Отвратительная гребаная свинья.
Я устала.
Я словно приклеена к месту, и даже когда он стягивает с меня трусики, обнажая задницу, у меня все еще нет сил пошевелиться.
— Ты должна заставить мой член почувствовать себя лучше после того, как пнула меня.
Капля слюны стекает по моему телу, но так же быстро я чувствую, как он вытирает ее.
— Планы поменялись, принцесса. Я хочу, чтобы ты чувствовала меня всего. Мне нужно, чтобы ты истекала кровью, когда я буду вгонять свой член в твою сладкую задницу.
Я могу только медленно покачать головой. Слова, кажется, потерялись где-то между мозжечком в моем мозгу и ртом. В ушах звучит глубокий звон, заглушающий его слова.
Как Алексей сможет найти меня?
Я не знаю, где нахожусь.
Должно быть, много таких мест, разбросанных по Нью-Йорку, если мы все еще в этом городе. Я не знаю, как долго была в отключке, когда он ударил меня головой о дверь, пока не проснулась с ужасной мигренью на холодном влажном полу, и кровь текла из раны на голове.

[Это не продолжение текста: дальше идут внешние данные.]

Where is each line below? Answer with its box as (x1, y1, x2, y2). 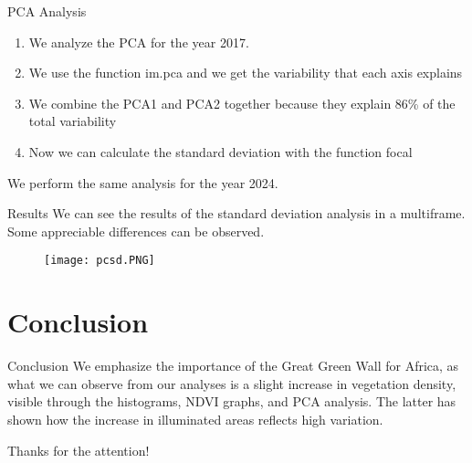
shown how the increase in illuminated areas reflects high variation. (7, 409, 383, 428)
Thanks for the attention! (7, 440, 150, 459)
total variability (28, 111, 117, 131)
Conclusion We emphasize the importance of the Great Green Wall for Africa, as (7, 356, 459, 375)
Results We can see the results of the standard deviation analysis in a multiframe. (7, 204, 466, 223)
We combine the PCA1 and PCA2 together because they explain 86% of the (28, 93, 456, 112)
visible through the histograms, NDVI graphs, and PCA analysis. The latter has (7, 392, 456, 411)
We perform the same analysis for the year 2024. (7, 173, 278, 192)
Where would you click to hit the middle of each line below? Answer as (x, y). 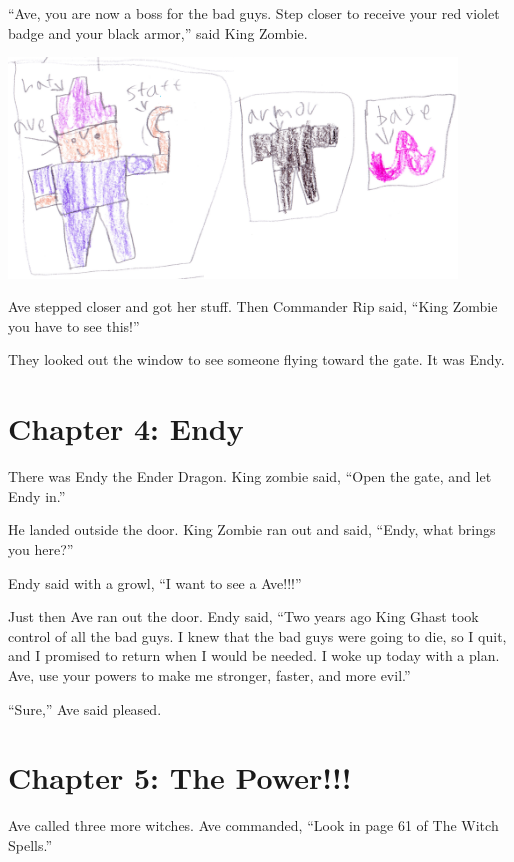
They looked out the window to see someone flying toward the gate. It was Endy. (256, 359)
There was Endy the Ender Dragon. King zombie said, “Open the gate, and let (250, 476)
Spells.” (30, 844)
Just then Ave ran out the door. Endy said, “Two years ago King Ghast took (243, 616)
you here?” (41, 548)
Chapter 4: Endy (126, 428)
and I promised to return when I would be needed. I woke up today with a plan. (254, 655)
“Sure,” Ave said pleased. (85, 708)
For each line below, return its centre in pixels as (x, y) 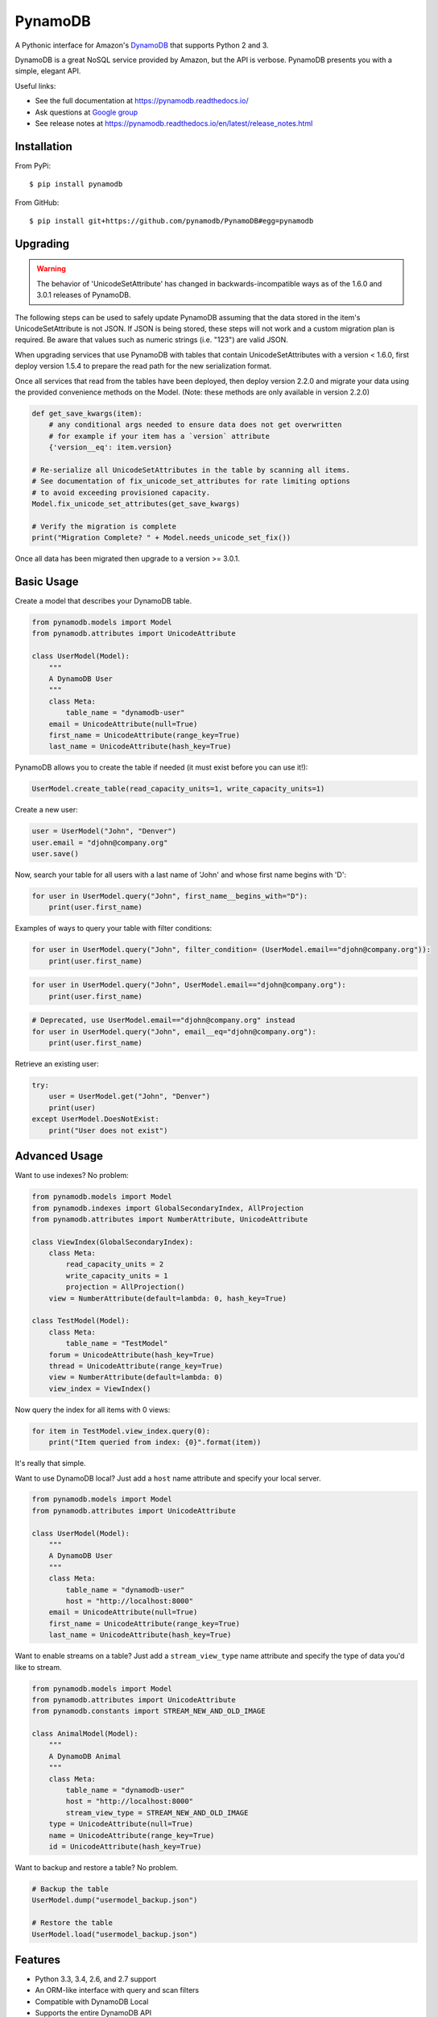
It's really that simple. (50, 1464)
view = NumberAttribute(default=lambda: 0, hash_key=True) (168, 1298)
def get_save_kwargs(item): (87, 413)
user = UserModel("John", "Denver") (104, 831)
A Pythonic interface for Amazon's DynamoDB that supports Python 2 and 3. (142, 45)
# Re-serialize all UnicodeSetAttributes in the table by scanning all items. (191, 470)
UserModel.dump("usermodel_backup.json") (115, 1900)
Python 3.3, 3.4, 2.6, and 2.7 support (96, 1979)
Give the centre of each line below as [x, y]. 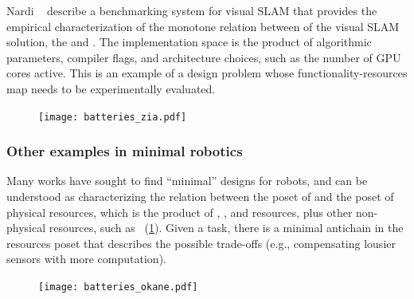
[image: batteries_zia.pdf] [113, 117]
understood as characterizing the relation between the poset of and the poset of [200, 197]
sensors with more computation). [86, 259]
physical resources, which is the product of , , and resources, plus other [180, 212]
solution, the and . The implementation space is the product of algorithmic [189, 42]
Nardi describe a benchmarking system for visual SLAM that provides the [192, 10]
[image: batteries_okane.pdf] [118, 287]
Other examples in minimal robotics [125, 151]
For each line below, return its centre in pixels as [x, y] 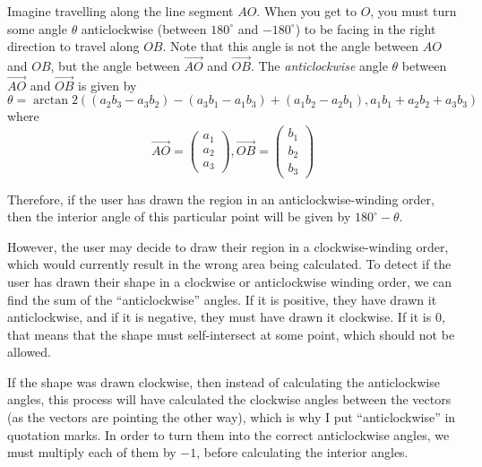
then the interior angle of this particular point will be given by [179, 216]
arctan [51, 101]
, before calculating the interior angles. [302, 452]
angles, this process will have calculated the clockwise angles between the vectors [229, 399]
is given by [108, 85]
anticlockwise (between [144, 28]
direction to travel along [73, 46]
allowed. [29, 352]
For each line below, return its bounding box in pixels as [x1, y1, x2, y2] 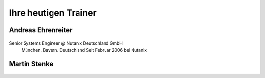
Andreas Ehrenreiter [9, 26, 73, 34]
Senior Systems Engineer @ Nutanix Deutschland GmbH [9, 40, 123, 46]
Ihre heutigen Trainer [9, 7, 97, 18]
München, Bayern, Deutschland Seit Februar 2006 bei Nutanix [21, 47, 147, 52]
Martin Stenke [9, 59, 53, 68]
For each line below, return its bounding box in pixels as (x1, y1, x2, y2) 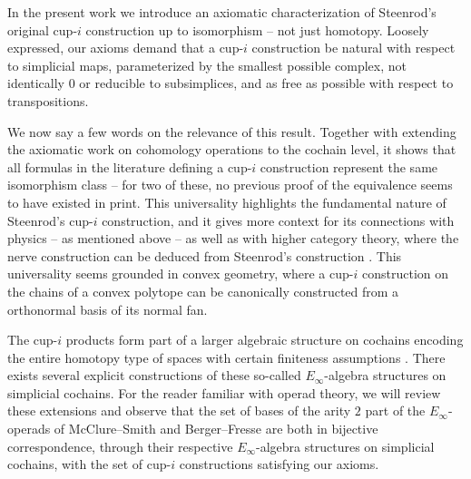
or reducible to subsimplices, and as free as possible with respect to (79, 73, 454, 93)
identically (7, 73, 65, 93)
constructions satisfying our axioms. (179, 455, 379, 474)
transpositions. (7, 91, 89, 110)
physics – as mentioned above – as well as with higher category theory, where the (7, 229, 459, 248)
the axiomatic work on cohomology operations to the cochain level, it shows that (7, 140, 456, 159)
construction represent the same (260, 157, 438, 176)
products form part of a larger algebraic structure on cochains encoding (65, 330, 464, 349)
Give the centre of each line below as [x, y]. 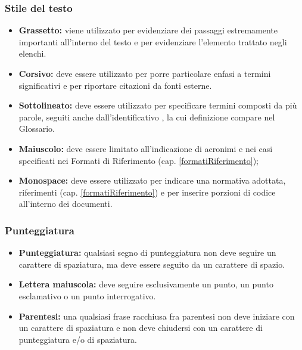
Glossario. [37, 128]
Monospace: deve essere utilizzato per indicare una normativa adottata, [152, 180]
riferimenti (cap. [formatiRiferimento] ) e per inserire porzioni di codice [147, 192]
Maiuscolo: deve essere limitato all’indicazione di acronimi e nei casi [146, 148]
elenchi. [32, 53]
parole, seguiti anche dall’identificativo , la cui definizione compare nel [147, 117]
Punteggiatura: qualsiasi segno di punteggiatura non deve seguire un [147, 253]
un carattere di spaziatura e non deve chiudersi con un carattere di [141, 328]
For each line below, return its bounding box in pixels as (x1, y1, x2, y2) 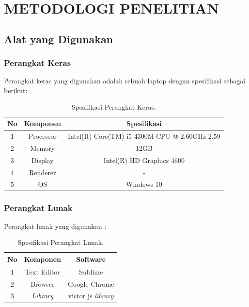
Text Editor (25, 266, 60, 276)
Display (31, 155, 54, 165)
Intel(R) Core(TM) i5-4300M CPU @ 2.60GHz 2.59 (68, 131, 220, 141)
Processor (28, 131, 57, 141)
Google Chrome (68, 278, 114, 289)
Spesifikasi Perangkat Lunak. (17, 237, 104, 247)
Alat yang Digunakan (4, 31, 113, 46)
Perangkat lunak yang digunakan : (4, 221, 107, 231)
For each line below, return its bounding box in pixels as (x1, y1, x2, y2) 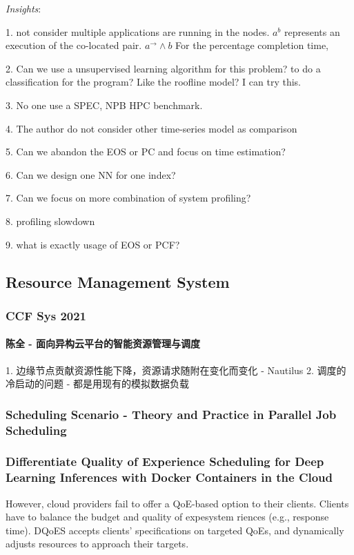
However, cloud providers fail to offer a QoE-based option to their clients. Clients (6, 496, 349, 510)
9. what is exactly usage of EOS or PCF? (6, 237, 180, 251)
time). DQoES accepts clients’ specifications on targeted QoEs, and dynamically (6, 523, 344, 537)
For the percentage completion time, (175, 38, 329, 52)
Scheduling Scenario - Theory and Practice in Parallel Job (6, 405, 337, 422)
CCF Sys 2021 (6, 306, 87, 324)
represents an (284, 24, 340, 39)
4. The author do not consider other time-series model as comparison (6, 121, 297, 135)
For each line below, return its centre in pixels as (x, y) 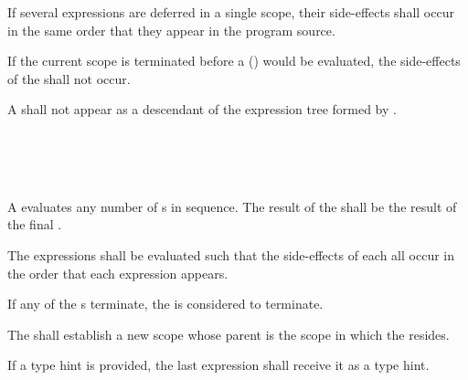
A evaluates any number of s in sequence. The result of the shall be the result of (232, 206)
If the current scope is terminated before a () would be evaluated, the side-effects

Страх, который тогда испытала, давно забыт.
Я поворачиваю шею, чтобы посмотреть назад. Я здесь одна. Он этого не сделал.
Звон утихает, а звуки голосов становятся громче.
Разные голоса кричат из-за большой двери, но один голос выделяется.
Это он.
Потянув за ноющие запястья, я пытаюсь ослабить тугие веревки на руках. Потертые края обжигают кожу, когда размахиваю руками взад-вперед.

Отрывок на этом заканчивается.